The vast majority of small merchants can complete their PCI compliance in an afternoon with the right guidance. No expensive consultants, no complex security audits — just straightforward questions about how you handle credit card payments.
What Is PCI Compliance (In Plain English)
PCI DSS (Payment Card Industry Data Security Standard) is a set of security requirements that apply to anyone who accepts credit card payments. Think of it as basic security hygiene for handling customer payment information — requirements that help ensure card numbers don’t end up in the wrong hands.
The major card brands (Visa, Mastercard, American Express, and Discover) created these standards through the PCI Security Standards Council. But they don’t enforce compliance directly. Instead, your acquirer (the bank that processes your card payments) or payment processor handles enforcement. That’s who sent you the compliance questionnaire.
Here’s what happens if you ignore that questionnaire:
- Your payment processor can fine you (typically $25-$100 per month for non-compliance)
- If there’s a data breach, you’re liable for fraud losses and forensic investigation costs
- In extreme cases, you could lose the ability to accept credit cards entirely
The good news? Most small businesses qualify for the simplest compliance requirements. You’re not held to the same standards as Amazon or Walmart. The process is designed to scale with your risk level.

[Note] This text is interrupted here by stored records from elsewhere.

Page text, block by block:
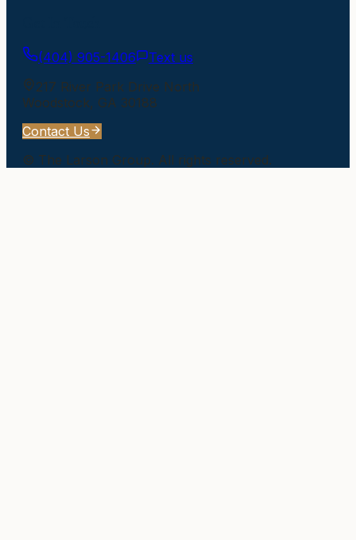
(404) 905-1406
Text us
217 River Park Drive North
Woodstock, GA 30188
Contact Us
© The Larson Group. All rights reserved.
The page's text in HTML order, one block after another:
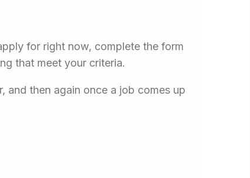
for right now, complete the form
that meet your criteria.
and then again once a job comes up
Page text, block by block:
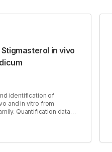
in vivo
identification of
and in vitro from
Quantification data
the maximum amount of
showed higher content
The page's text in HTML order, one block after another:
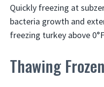
Quickly freezing at
bacteria growth and
freezing turkey above
Thawing
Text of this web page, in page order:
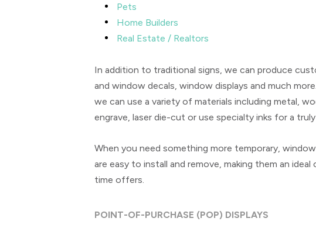
Pets
Home Builders
Real Estate / Realtors
In addition to traditional signs, we can produce
and window decals, window displays and much
we can use a variety of materials including metal,
engrave, laser die-cut or use specialty inks for a
When you need something more temporary,
are easy to install and remove, making them an
time offers.
POINT-OF-PURCHASE (POP) DISPLAYS
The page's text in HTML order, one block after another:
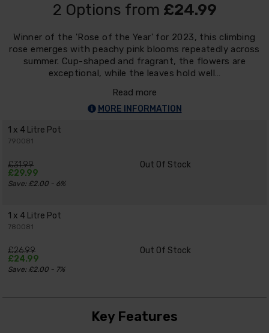
2 Options from £24.99
Winner of the 'Rose of the Year' for 2023, this climbing
rose emerges with peachy pink blooms repeatedly across
summer. Cup-shaped and fragrant, the flowers are
exceptional, while the leaves hold well…
Read more
MORE INFORMATION
1 x 4 Litre Pot
790081
£31.99
£29.99
Save: £2.00 - 6%
Out Of Stock
1 x 4 Litre Pot
780081
£26.99
£24.99
Save: £2.00 - 7%
Out Of Stock
Key Features
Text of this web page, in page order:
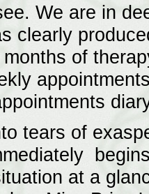
We are in
clearly
of
tears of
at a
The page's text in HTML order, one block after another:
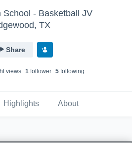
School - Basketball JV
TX
Share
views 1follower 5following
Highlights About
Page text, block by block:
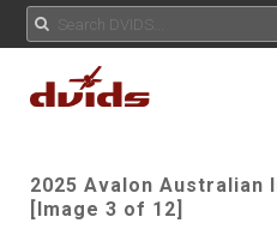
2025 Avalon Australian
[Image 3 of 12]
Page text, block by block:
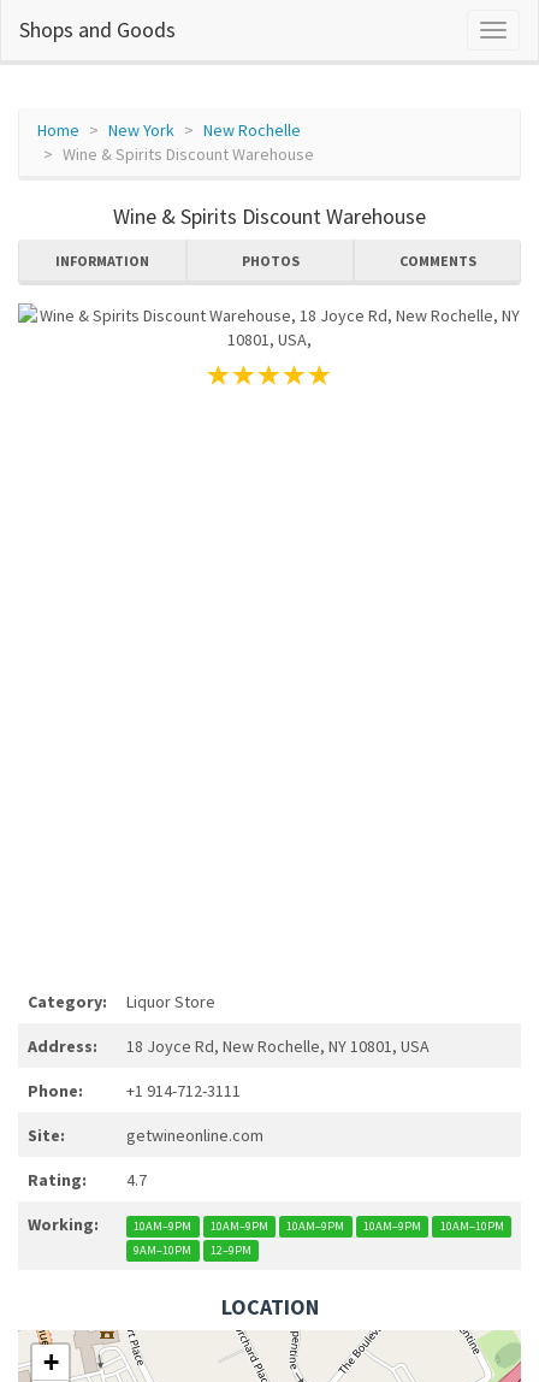
Shops and Goods
Home New York
New Rochelle
Wine & Spirits Discount Warehouse
Wine & Spirits Discount Warehouse
INFORMATION PHOTOS COMMENTS
Category: Liquor Store
Address: 18 Joyce Rd, New Rochelle, NY 10801, USA
Phone: +1 914-712-3111
Site: getwineonline.com
Rating: 4.7
Working: 10AM–9PM 10AM–9PM 10AM–9PM 10AM–9PM
10AM–10PM
9AM–10PM
12–9PM
LOCATION
+

Do You Need to Be PCI Compliant?
Simple answer: If you accept credit cards in any form, yes.
It doesn’t matter if you:
- Only process a few transactions per month
- Use a simple card reader
- Never touch the actual card numbers yourself
- Only accept payments through PayPal or Square
If credit cards are a payment option for your customers, PCI compliance applies to you.
Your merchant level determines how much documentation you need. Most small businesses are Level 4 merchants (processing fewer than 20,000 e-commerce transactions or up to 1 million total transactions annually). This means you can self-assess your compliance using a simplified questionnaire called an SAQ (Self-Assessment Questionnaire).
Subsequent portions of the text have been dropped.